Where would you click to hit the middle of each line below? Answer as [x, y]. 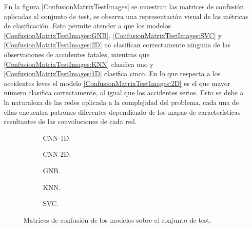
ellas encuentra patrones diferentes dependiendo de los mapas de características [122, 112]
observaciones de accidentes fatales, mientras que [77, 54]
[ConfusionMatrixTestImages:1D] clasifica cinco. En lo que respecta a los [112, 73]
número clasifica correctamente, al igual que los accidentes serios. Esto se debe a [124, 93]
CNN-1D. [57, 137]
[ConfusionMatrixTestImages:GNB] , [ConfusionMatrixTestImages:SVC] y [113, 35]
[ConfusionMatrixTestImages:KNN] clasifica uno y [79, 64]
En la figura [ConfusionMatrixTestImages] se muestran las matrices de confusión [124, 6]
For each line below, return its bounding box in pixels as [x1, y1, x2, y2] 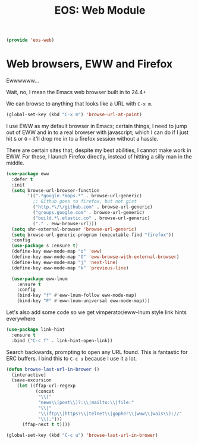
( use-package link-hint [6, 327, 65, 333]
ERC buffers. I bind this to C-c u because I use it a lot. [6, 355, 137, 362]
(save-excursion [11, 377, 52, 383]
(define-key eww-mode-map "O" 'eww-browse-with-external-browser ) [11, 254, 180, 260]
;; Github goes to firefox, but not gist [32, 198, 137, 204]
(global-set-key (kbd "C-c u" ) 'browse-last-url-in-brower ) [6, 433, 159, 439]
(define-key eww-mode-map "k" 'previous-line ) [11, 265, 129, 271]
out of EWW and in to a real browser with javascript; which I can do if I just [6, 129, 189, 136]
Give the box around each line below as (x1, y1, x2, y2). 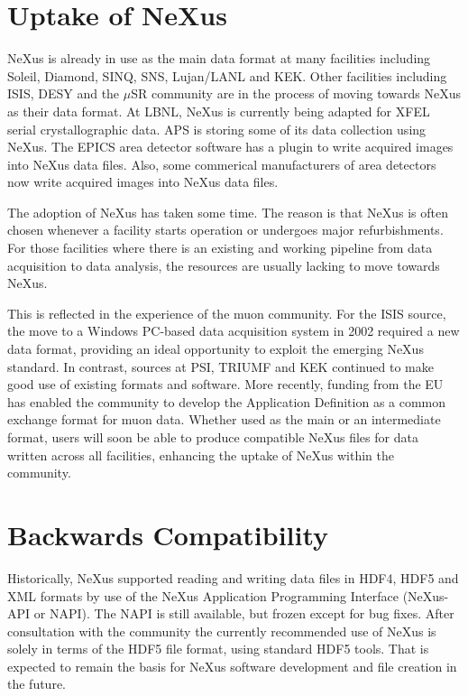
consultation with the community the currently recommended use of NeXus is (7, 621, 436, 640)
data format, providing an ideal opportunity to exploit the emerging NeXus (7, 339, 424, 358)
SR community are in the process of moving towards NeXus (131, 84, 461, 103)
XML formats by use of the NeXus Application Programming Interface (7, 586, 399, 605)
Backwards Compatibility (7, 515, 329, 552)
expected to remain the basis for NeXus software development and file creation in (7, 656, 457, 675)
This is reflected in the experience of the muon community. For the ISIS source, (7, 303, 446, 322)
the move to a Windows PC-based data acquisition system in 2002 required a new (7, 321, 460, 340)
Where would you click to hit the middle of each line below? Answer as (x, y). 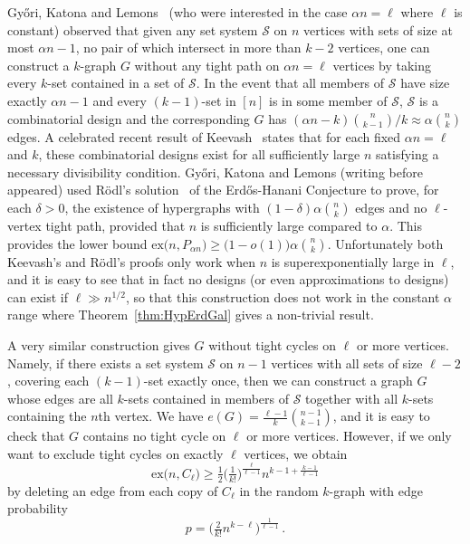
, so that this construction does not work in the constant (283, 296)
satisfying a (408, 154)
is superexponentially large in (353, 261)
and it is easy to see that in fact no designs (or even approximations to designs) (228, 279)
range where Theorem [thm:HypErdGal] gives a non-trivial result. (191, 315)
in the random (279, 490)
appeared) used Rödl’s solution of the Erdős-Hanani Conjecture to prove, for (223, 190)
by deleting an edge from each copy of (113, 490)
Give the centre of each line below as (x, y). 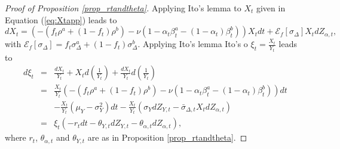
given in (271, 8)
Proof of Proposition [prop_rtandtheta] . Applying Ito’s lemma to (123, 8)
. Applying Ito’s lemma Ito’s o (193, 44)
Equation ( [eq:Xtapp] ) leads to (61, 19)
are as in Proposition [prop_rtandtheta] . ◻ (167, 137)
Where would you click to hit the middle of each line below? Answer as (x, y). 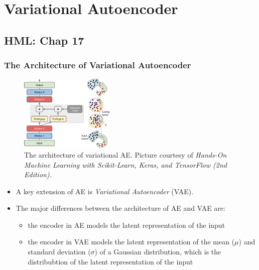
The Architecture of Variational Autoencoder (98, 65)
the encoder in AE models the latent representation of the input (126, 225)
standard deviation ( (59, 252)
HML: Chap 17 (44, 40)
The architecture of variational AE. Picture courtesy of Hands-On (125, 154)
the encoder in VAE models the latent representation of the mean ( (131, 242)
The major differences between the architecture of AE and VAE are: (120, 208)
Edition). (38, 174)
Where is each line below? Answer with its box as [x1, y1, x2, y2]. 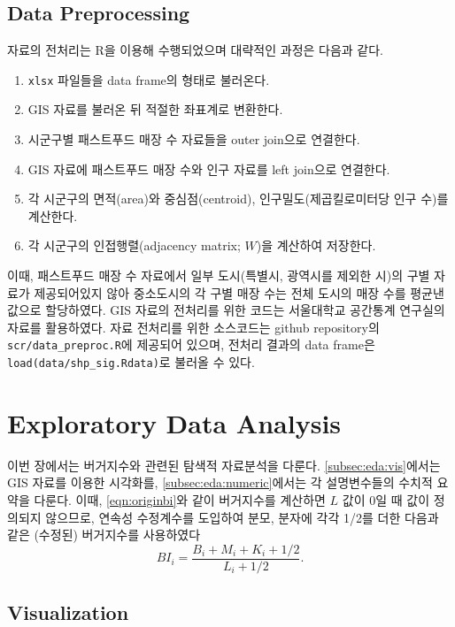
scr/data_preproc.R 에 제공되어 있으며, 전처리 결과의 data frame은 [7, 335, 375, 354]
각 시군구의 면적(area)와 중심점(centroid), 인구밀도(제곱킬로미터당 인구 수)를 [27, 189, 449, 208]
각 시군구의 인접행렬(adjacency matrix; [27, 236, 241, 255]
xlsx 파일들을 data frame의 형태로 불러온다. [27, 70, 270, 88]
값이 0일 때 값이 [342, 491, 430, 509]
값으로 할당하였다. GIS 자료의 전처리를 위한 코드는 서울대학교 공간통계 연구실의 [7, 301, 445, 319]
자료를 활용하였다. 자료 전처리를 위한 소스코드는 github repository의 [7, 317, 380, 336]
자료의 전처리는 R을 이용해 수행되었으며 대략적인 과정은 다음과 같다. [7, 41, 384, 59]
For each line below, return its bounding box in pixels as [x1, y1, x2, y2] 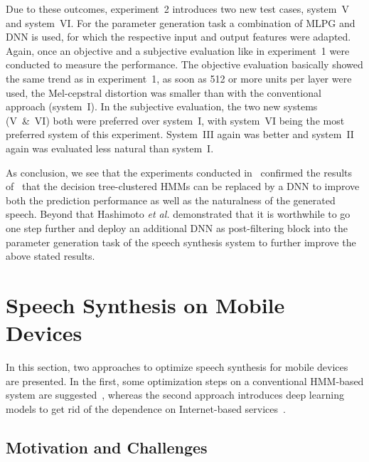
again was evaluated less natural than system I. [6, 140, 214, 155]
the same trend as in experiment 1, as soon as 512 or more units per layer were [6, 70, 352, 85]
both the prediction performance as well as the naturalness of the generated [6, 192, 336, 207]
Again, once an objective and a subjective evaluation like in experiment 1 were [6, 43, 350, 58]
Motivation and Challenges [6, 436, 208, 458]
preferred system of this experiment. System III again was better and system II [6, 127, 354, 142]
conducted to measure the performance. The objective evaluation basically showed [6, 57, 363, 72]
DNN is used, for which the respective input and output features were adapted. [6, 29, 351, 44]
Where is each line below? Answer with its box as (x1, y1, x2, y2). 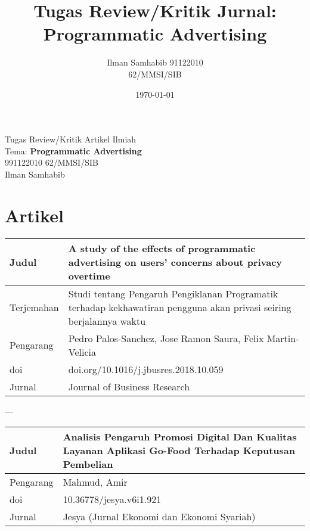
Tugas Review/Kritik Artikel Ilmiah (5, 133, 137, 145)
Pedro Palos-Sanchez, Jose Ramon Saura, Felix (68, 331, 264, 345)
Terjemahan (10, 300, 59, 314)
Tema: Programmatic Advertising (5, 144, 142, 157)
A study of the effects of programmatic (68, 241, 256, 255)
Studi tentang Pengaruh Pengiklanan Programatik (68, 286, 278, 300)
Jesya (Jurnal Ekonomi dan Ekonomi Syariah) (63, 510, 256, 524)
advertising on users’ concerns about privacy (68, 254, 283, 269)
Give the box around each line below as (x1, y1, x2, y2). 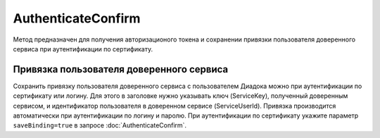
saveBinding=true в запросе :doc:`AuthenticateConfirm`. (13, 121, 186, 130)
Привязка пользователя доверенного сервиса (13, 63, 229, 75)
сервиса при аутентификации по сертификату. (13, 44, 153, 53)
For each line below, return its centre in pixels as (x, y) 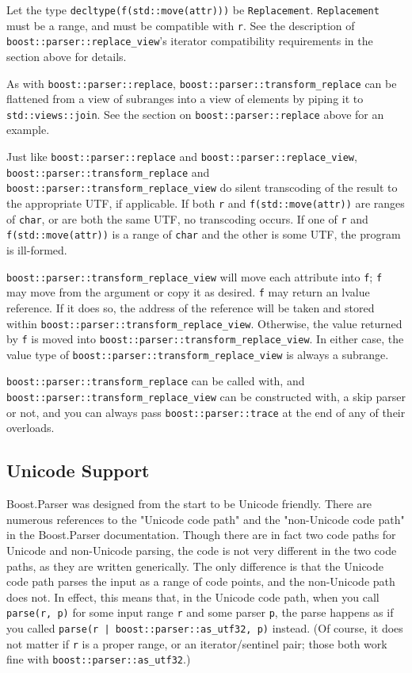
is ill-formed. (37, 250)
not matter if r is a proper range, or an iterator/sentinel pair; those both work (197, 643)
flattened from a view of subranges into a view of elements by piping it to (185, 99)
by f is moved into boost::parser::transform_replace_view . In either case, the (205, 339)
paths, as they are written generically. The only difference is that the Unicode (195, 566)
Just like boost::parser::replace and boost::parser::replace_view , (182, 157)
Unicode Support (78, 470)
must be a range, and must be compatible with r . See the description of (181, 25)
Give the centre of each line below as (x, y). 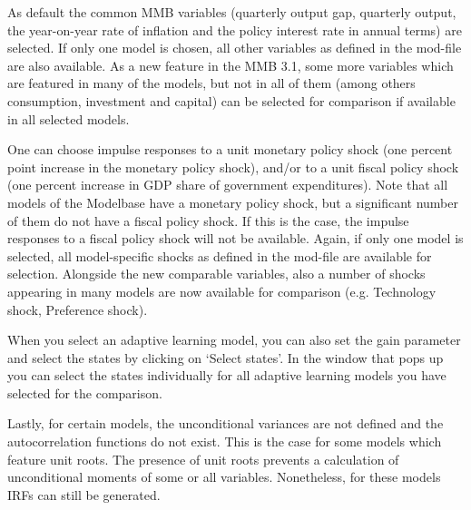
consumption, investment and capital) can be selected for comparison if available (231, 100)
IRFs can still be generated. (84, 494)
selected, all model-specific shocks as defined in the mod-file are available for (220, 255)
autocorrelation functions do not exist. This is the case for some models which (225, 441)
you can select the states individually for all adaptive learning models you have (227, 375)
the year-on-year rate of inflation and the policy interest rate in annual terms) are (235, 29)
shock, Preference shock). (78, 309)
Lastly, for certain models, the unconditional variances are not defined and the (226, 423)

------------------------------------------------------------

Repeat the records above exactly, from the first line through the line containing "and it is easy", and leave out the pictures.

Exercise answer:
Where would you click to hit the middle of each line below? Answer as [x, y]. 
ellas encuentra patrones diferentes dependiendo de los mapas de características [122, 112]
observaciones de accidentes fatales, mientras que [77, 54]
[ConfusionMatrixTestImages:1D] clasifica cinco. En lo que respecta a los [112, 73]
número clasifica correctamente, al igual que los accidentes serios. Esto se debe a [124, 93]
CNN-1D. [57, 137]
[ConfusionMatrixTestImages:GNB] , [ConfusionMatrixTestImages:SVC] y [113, 35]
[ConfusionMatrixTestImages:KNN] clasifica uno y [79, 64]
En la figura [ConfusionMatrixTestImages] se muestran las matrices de confusión [124, 6]
For each line below, return its bounding box in pixels as [x1, y1, x2, y2] 
( use-package link-hint [6, 327, 65, 333]
ERC buffers. I bind this to C-c u because I use it a lot. [6, 355, 137, 362]
(save-excursion [11, 377, 52, 383]
(define-key eww-mode-map "O" 'eww-browse-with-external-browser ) [11, 254, 180, 260]
;; Github goes to firefox, but not gist [32, 198, 137, 204]
(global-set-key (kbd "C-c u" ) 'browse-last-url-in-brower ) [6, 433, 159, 439]
(define-key eww-mode-map "k" 'previous-line ) [11, 265, 129, 271]
out of EWW and in to a real browser with javascript; which I can do if I just [6, 129, 189, 136]
Give the box around each line below as (x1, y1, x2, y2). 
consultation with the community the currently recommended use of NeXus is (7, 621, 436, 640)
data format, providing an ideal opportunity to exploit the emerging NeXus (7, 339, 424, 358)
SR community are in the process of moving towards NeXus (131, 84, 461, 103)
XML formats by use of the NeXus Application Programming Interface (7, 586, 399, 605)
Backwards Compatibility (7, 515, 329, 552)
expected to remain the basis for NeXus software development and file creation in (7, 656, 457, 675)
This is reflected in the experience of the muon community. For the ISIS source, (7, 303, 446, 322)
the move to a Windows PC-based data acquisition system in 2002 required a new (7, 321, 460, 340)
Where would you click to hit the middle of each line below? Answer as (x, y). 
, so that this construction does not work in the constant (283, 296)
satisfying a (408, 154)
is superexponentially large in (353, 261)
and it is easy to see that in fact no designs (or even approximations to designs) (228, 279)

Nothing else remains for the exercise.